* [DATASET EXCERPTS]:
*** Block opens ***

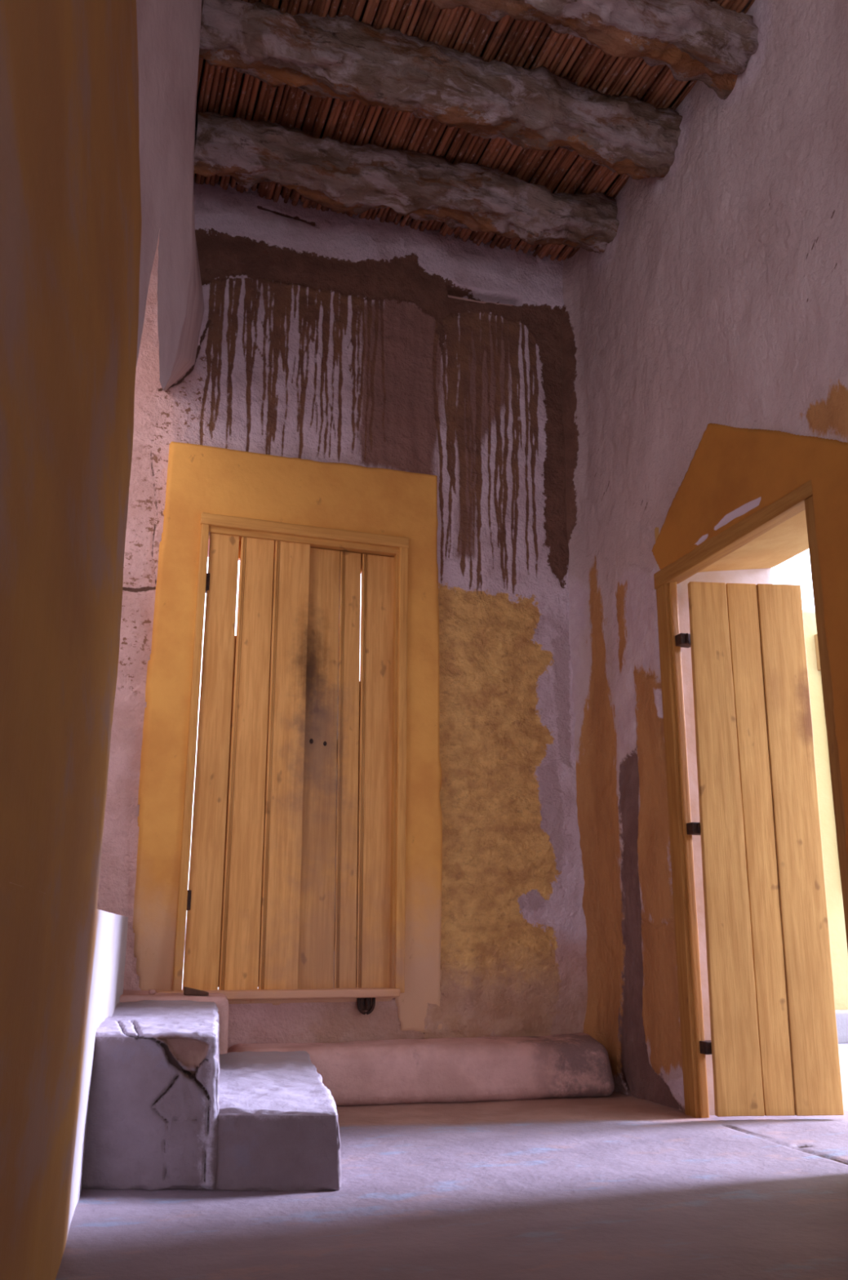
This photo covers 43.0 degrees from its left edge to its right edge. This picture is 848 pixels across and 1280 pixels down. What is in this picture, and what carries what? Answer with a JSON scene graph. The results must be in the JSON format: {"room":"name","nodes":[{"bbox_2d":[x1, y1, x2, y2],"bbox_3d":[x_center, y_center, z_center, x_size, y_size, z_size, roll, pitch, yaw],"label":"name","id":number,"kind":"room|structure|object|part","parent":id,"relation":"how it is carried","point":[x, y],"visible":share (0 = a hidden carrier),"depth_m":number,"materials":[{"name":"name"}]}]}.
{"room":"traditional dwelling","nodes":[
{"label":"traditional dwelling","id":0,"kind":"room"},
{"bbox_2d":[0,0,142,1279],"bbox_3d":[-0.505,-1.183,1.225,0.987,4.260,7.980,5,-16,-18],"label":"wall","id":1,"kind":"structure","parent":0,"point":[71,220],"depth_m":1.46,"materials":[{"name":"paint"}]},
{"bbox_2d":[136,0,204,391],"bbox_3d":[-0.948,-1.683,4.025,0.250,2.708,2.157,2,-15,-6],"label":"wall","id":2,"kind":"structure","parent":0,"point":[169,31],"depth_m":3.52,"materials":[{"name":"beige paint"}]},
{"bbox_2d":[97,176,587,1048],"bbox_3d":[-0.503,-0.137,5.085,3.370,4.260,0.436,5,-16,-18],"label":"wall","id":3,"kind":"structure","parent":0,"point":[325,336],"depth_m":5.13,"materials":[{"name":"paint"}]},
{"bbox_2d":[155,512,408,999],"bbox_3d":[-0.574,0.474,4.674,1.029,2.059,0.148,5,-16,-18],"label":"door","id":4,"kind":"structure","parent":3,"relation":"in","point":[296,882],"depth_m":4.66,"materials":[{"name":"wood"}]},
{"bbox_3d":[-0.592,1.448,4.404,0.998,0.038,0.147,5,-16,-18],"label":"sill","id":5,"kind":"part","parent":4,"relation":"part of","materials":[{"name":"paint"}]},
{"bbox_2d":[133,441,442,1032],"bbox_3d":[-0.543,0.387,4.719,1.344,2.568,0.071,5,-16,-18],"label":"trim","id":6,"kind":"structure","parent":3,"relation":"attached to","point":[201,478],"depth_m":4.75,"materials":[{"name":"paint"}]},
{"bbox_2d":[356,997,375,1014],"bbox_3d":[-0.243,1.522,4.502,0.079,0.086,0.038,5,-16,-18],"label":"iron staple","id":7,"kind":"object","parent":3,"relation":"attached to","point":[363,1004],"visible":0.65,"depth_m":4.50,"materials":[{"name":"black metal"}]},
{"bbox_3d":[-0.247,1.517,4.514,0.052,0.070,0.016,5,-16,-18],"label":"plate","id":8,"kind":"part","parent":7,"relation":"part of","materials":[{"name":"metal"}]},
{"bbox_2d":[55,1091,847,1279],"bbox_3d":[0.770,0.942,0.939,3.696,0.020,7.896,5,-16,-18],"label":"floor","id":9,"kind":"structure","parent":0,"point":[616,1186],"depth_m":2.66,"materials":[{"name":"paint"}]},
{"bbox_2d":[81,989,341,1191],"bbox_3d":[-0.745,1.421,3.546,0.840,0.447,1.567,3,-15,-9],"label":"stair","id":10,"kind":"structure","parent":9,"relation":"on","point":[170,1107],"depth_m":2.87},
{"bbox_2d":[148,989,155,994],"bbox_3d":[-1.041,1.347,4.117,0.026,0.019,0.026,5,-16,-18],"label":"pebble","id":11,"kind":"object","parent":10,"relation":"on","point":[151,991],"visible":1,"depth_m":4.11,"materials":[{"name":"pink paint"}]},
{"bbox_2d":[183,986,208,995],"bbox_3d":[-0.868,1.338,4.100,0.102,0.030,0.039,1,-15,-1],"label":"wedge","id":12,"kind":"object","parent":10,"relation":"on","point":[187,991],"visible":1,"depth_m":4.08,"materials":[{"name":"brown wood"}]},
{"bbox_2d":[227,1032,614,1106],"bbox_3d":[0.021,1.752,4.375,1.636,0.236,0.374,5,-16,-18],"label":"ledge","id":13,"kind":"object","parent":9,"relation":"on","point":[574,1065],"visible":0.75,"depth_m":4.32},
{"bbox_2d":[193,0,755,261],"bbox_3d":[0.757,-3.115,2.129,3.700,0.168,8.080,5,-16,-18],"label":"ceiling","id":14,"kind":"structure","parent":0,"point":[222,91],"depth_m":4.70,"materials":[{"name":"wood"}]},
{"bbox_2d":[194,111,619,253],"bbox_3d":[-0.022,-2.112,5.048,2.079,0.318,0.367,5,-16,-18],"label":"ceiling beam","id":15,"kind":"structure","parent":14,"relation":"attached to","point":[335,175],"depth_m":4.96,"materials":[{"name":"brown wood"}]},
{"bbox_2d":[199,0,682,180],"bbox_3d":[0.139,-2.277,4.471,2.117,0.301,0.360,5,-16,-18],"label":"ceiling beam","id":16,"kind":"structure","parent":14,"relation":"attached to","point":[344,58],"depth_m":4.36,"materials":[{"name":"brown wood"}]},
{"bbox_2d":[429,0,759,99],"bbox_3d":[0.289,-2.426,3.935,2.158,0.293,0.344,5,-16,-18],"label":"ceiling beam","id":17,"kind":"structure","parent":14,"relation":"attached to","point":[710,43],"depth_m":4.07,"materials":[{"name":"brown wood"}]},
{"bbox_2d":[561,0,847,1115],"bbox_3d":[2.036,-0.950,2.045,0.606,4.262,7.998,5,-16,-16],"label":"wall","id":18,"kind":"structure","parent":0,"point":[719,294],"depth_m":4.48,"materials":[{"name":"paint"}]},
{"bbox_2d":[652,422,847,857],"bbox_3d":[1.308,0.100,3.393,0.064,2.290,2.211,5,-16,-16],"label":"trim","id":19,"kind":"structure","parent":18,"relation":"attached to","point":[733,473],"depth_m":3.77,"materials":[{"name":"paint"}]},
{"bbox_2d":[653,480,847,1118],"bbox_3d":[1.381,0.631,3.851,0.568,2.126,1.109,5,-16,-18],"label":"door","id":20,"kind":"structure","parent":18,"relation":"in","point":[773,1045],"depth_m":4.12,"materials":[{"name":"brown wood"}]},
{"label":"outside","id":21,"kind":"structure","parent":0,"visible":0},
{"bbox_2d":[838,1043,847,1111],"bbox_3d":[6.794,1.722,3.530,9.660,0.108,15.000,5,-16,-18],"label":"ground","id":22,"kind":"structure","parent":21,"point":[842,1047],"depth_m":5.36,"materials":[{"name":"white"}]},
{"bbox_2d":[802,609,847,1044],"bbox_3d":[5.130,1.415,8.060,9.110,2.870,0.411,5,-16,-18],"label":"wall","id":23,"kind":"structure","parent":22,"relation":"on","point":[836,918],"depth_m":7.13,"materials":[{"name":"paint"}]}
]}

*** Block closes ***

* [REQUIRED ACTION]: Copy everything in the listing above exactly except the pictures.

* [EXERCISE ANSWER]:
This photo covers 43.0 degrees from its left edge to its right edge. This picture is 848 pixels across and 1280 pixels down. What is in this picture, and what carries what? Answer with a JSON scene graph. The results must be in the JSON format: {"room":"name","nodes":[{"bbox_2d":[x1, y1, x2, y2],"bbox_3d":[x_center, y_center, z_center, x_size, y_size, z_size, roll, pitch, yaw],"label":"name","id":number,"kind":"room|structure|object|part","parent":id,"relation":"how it is carried","point":[x, y],"visible":share (0 = a hidden carrier),"depth_m":number,"materials":[{"name":"name"}]}]}.
{"room":"traditional dwelling","nodes":[
{"label":"traditional dwelling","id":0,"kind":"room"},
{"bbox_2d":[0,0,142,1279],"bbox_3d":[-0.505,-1.183,1.225,0.987,4.260,7.980,5,-16,-18],"label":"wall","id":1,"kind":"structure","parent":0,"point":[71,220],"depth_m":1.46,"materials":[{"name":"paint"}]},
{"bbox_2d":[136,0,204,391],"bbox_3d":[-0.948,-1.683,4.025,0.250,2.708,2.157,2,-15,-6],"label":"wall","id":2,"kind":"structure","parent":0,"point":[169,31],"depth_m":3.52,"materials":[{"name":"beige paint"}]},
{"bbox_2d":[97,176,587,1048],"bbox_3d":[-0.503,-0.137,5.085,3.370,4.260,0.436,5,-16,-18],"label":"wall","id":3,"kind":"structure","parent":0,"point":[325,336],"depth_m":5.13,"materials":[{"name":"paint"}]},
{"bbox_2d":[155,512,408,999],"bbox_3d":[-0.574,0.474,4.674,1.029,2.059,0.148,5,-16,-18],"label":"door","id":4,"kind":"structure","parent":3,"relation":"in","point":[296,882],"depth_m":4.66,"materials":[{"name":"wood"}]},
{"bbox_3d":[-0.592,1.448,4.404,0.998,0.038,0.147,5,-16,-18],"label":"sill","id":5,"kind":"part","parent":4,"relation":"part of","materials":[{"name":"paint"}]},
{"bbox_2d":[133,441,442,1032],"bbox_3d":[-0.543,0.387,4.719,1.344,2.568,0.071,5,-16,-18],"label":"trim","id":6,"kind":"structure","parent":3,"relation":"attached to","point":[201,478],"depth_m":4.75,"materials":[{"name":"paint"}]},
{"bbox_2d":[356,997,375,1014],"bbox_3d":[-0.243,1.522,4.502,0.079,0.086,0.038,5,-16,-18],"label":"iron staple","id":7,"kind":"object","parent":3,"relation":"attached to","point":[363,1004],"visible":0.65,"depth_m":4.50,"materials":[{"name":"black metal"}]},
{"bbox_3d":[-0.247,1.517,4.514,0.052,0.070,0.016,5,-16,-18],"label":"plate","id":8,"kind":"part","parent":7,"relation":"part of","materials":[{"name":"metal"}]},
{"bbox_2d":[55,1091,847,1279],"bbox_3d":[0.770,0.942,0.939,3.696,0.020,7.896,5,-16,-18],"label":"floor","id":9,"kind":"structure","parent":0,"point":[616,1186],"depth_m":2.66,"materials":[{"name":"paint"}]},
{"bbox_2d":[81,989,341,1191],"bbox_3d":[-0.745,1.421,3.546,0.840,0.447,1.567,3,-15,-9],"label":"stair","id":10,"kind":"structure","parent":9,"relation":"on","point":[170,1107],"depth_m":2.87},
{"bbox_2d":[148,989,155,994],"bbox_3d":[-1.041,1.347,4.117,0.026,0.019,0.026,5,-16,-18],"label":"pebble","id":11,"kind":"object","parent":10,"relation":"on","point":[151,991],"visible":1,"depth_m":4.11,"materials":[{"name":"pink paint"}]},
{"bbox_2d":[183,986,208,995],"bbox_3d":[-0.868,1.338,4.100,0.102,0.030,0.039,1,-15,-1],"label":"wedge","id":12,"kind":"object","parent":10,"relation":"on","point":[187,991],"visible":1,"depth_m":4.08,"materials":[{"name":"brown wood"}]},
{"bbox_2d":[227,1032,614,1106],"bbox_3d":[0.021,1.752,4.375,1.636,0.236,0.374,5,-16,-18],"label":"ledge","id":13,"kind":"object","parent":9,"relation":"on","point":[574,1065],"visible":0.75,"depth_m":4.32},
{"bbox_2d":[193,0,755,261],"bbox_3d":[0.757,-3.115,2.129,3.700,0.168,8.080,5,-16,-18],"label":"ceiling","id":14,"kind":"structure","parent":0,"point":[222,91],"depth_m":4.70,"materials":[{"name":"wood"}]},
{"bbox_2d":[194,111,619,253],"bbox_3d":[-0.022,-2.112,5.048,2.079,0.318,0.367,5,-16,-18],"label":"ceiling beam","id":15,"kind":"structure","parent":14,"relation":"attached to","point":[335,175],"depth_m":4.96,"materials":[{"name":"brown wood"}]},
{"bbox_2d":[199,0,682,180],"bbox_3d":[0.139,-2.277,4.471,2.117,0.301,0.360,5,-16,-18],"label":"ceiling beam","id":16,"kind":"structure","parent":14,"relation":"attached to","point":[344,58],"depth_m":4.36,"materials":[{"name":"brown wood"}]},
{"bbox_2d":[429,0,759,99],"bbox_3d":[0.289,-2.426,3.935,2.158,0.293,0.344,5,-16,-18],"label":"ceiling beam","id":17,"kind":"structure","parent":14,"relation":"attached to","point":[710,43],"depth_m":4.07,"materials":[{"name":"brown wood"}]},
{"bbox_2d":[561,0,847,1115],"bbox_3d":[2.036,-0.950,2.045,0.606,4.262,7.998,5,-16,-16],"label":"wall","id":18,"kind":"structure","parent":0,"point":[719,294],"depth_m":4.48,"materials":[{"name":"paint"}]},
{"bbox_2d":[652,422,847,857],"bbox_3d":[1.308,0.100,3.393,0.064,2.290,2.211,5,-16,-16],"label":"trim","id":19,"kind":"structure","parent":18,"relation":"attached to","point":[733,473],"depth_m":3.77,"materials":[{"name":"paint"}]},
{"bbox_2d":[653,480,847,1118],"bbox_3d":[1.381,0.631,3.851,0.568,2.126,1.109,5,-16,-18],"label":"door","id":20,"kind":"structure","parent":18,"relation":"in","point":[773,1045],"depth_m":4.12,"materials":[{"name":"brown wood"}]},
{"label":"outside","id":21,"kind":"structure","parent":0,"visible":0},
{"bbox_2d":[838,1043,847,1111],"bbox_3d":[6.794,1.722,3.530,9.660,0.108,15.000,5,-16,-18],"label":"ground","id":22,"kind":"structure","parent":21,"point":[842,1047],"depth_m":5.36,"materials":[{"name":"white"}]},
{"bbox_2d":[802,609,847,1044],"bbox_3d":[5.130,1.415,8.060,9.110,2.870,0.411,5,-16,-18],"label":"wall","id":23,"kind":"structure","parent":22,"relation":"on","point":[836,918],"depth_m":7.13,"materials":[{"name":"paint"}]}
]}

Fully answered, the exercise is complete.